UC Berkeley

Chapter 1. The amido ligand –N(SiiPr3)DIPP (DIPP = 2,6-diisopropylphenyl) was used to prepare two-coordinate complexes of CrI, CrII, and CrIII. The two-coordinate CrII complex was employed to prepare a three-coordinate CrIII iodide complex, which then afforded access to a stable CrIII methyl species.

Chapter 2. Products resulting from the reduction of various CrIII complexes supported by the silylarylamido ligand –N(SiMe3)DIPP (DIPP = 2,6-diisopropylphenyl) were synthesized and characterized. The solid state structure of a dimeric chromium species, in which the ligands have undergone C–H bond activation, is also reported.

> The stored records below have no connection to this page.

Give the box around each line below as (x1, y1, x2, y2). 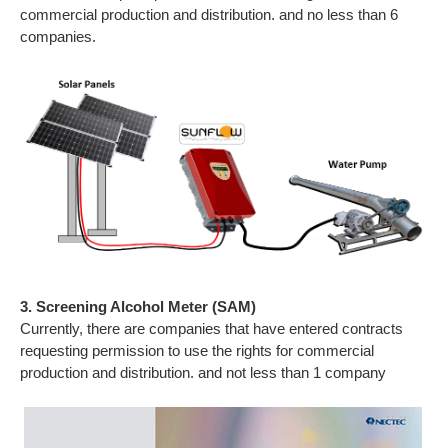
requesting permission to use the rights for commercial (20, 342, 374, 360)
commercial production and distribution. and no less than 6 (20, 6, 398, 24)
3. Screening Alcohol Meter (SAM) (20, 298, 256, 316)
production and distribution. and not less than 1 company (20, 364, 386, 382)
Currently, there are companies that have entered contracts (20, 320, 403, 338)
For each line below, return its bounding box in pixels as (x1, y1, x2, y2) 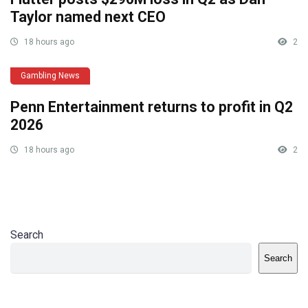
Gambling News (21, 70, 80, 80)
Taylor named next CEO (10, 8, 166, 25)
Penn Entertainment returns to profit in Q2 (10, 98, 293, 115)
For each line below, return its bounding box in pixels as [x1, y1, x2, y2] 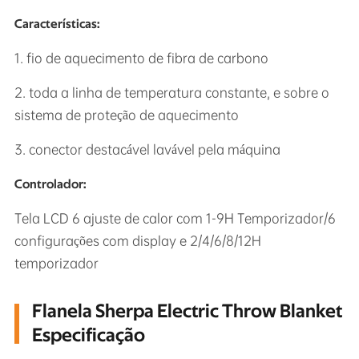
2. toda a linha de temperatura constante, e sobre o [14, 84, 329, 101]
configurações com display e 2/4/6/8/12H [14, 232, 261, 249]
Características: [14, 18, 100, 30]
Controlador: [14, 178, 87, 191]
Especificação [31, 326, 145, 345]
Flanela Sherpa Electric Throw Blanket [31, 302, 342, 321]
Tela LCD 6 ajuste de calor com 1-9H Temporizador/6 [14, 210, 336, 227]
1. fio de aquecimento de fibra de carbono [14, 50, 268, 67]

Chapter 3. Products from reduction and attempted oxidations of low-coordinate manganese complexes supported by silylarylamido ligands –N(SiR3)DIPP2 (R = Me or iPr; DIPP = 2,6-diisopropylphenyl) were synthesized and characterized. Steric differences were found to have a noticeable effect on structure and even coordination number. In addition, the reduction of Mn[N(SiMe3)DIPP]2 under nitrogen afforded a dinitrogen-bound dimeric species.

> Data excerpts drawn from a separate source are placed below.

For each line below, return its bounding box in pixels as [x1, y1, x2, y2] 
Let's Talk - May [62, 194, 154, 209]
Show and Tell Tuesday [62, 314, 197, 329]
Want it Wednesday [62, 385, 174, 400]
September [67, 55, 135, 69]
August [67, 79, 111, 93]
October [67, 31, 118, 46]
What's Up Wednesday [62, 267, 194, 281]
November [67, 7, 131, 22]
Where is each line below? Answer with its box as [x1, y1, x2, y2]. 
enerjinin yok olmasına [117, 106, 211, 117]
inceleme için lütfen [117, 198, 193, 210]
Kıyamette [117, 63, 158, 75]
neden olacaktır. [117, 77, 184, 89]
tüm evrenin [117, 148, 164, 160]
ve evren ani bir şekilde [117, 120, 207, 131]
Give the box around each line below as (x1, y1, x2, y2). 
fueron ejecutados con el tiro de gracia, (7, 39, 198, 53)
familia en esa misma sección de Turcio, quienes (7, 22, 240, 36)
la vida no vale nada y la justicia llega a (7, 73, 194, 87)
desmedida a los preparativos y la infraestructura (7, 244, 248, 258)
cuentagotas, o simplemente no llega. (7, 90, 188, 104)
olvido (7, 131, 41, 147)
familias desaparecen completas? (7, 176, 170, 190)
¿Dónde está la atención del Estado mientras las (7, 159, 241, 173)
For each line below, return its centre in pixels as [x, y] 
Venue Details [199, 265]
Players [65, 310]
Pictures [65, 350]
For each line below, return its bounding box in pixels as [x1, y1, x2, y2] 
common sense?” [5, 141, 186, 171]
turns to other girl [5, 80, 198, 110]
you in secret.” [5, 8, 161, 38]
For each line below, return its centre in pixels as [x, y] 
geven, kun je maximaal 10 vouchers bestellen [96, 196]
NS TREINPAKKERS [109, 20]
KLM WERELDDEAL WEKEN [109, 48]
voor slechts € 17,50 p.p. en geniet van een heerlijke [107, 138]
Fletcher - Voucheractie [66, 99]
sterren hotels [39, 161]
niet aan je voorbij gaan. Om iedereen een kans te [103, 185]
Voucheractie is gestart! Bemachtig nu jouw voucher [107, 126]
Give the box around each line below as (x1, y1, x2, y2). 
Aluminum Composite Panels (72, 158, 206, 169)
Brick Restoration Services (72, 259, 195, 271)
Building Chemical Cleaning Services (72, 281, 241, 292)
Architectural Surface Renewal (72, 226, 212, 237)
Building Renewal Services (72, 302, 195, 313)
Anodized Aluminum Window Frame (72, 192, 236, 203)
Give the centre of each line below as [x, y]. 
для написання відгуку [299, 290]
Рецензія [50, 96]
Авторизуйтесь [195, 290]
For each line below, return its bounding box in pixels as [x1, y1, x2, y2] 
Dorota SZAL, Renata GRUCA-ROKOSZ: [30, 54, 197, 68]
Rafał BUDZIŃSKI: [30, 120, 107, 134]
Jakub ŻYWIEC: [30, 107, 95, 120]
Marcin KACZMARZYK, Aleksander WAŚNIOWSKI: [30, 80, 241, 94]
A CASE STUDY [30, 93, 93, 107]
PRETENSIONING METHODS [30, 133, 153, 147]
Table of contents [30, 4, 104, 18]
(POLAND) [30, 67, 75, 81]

Chapter 4. Divalent complexes of vanadium were synthesized employing bulky silyl(aryl)amido ligands –N(SiiPr3)DIPP and –N(SitBu2Me)DIPP (DIPP = 2,6-diisopropylphenyl). Solid-state structural characterization revealed that although the ligand –N(SiiPr3)DIPP supports a rare two-coordinate complex of vanadium, its constitutional isomer –N(SitBu2Me)DIPP affords a homoleptic complex in which the vanadium center is sandwiched between the arene rings, an unusual binding mode for arylamido ligands. Magnetometry studies indicate that V[N(SiiPr3)DIPP]2 and V[(η5-DIPP)N(SitBu2Me)]2 have similar high-spin d3 electron configurations. However, spectroscopic methods, including electron paramagnetic resonance, nuclear magnetic resonance, infrared, and UV-visible spectroscopies, suggest that V[N(SiiPr3)DIPP]2 is stereochemically nonrigid in solution while V[(η5-DIPP)N(SitBu2Me)]2 is not. This nonrigidity explicitly impacts the reactivity of V[N(SiiPr3)DIPP]2, which can be used to access both amido-bound and arene-bound complexes. In addition, these divalent complexes exhibit rich reduction and oxidation chemistry. Both vanadium(II) complexes can be reduced to anionic vanadium(I) species, {V[(η5-DIPP)N(SiiPr3)]2}− and {V[(η5-DIPP)N(SitBu2Me)]2}−. Moreover, treatment of V[N(SiiPr3)DIPP]2 with single and multi-electron oxidants reveals a range of transformations including an intramolecular C–H bond activation.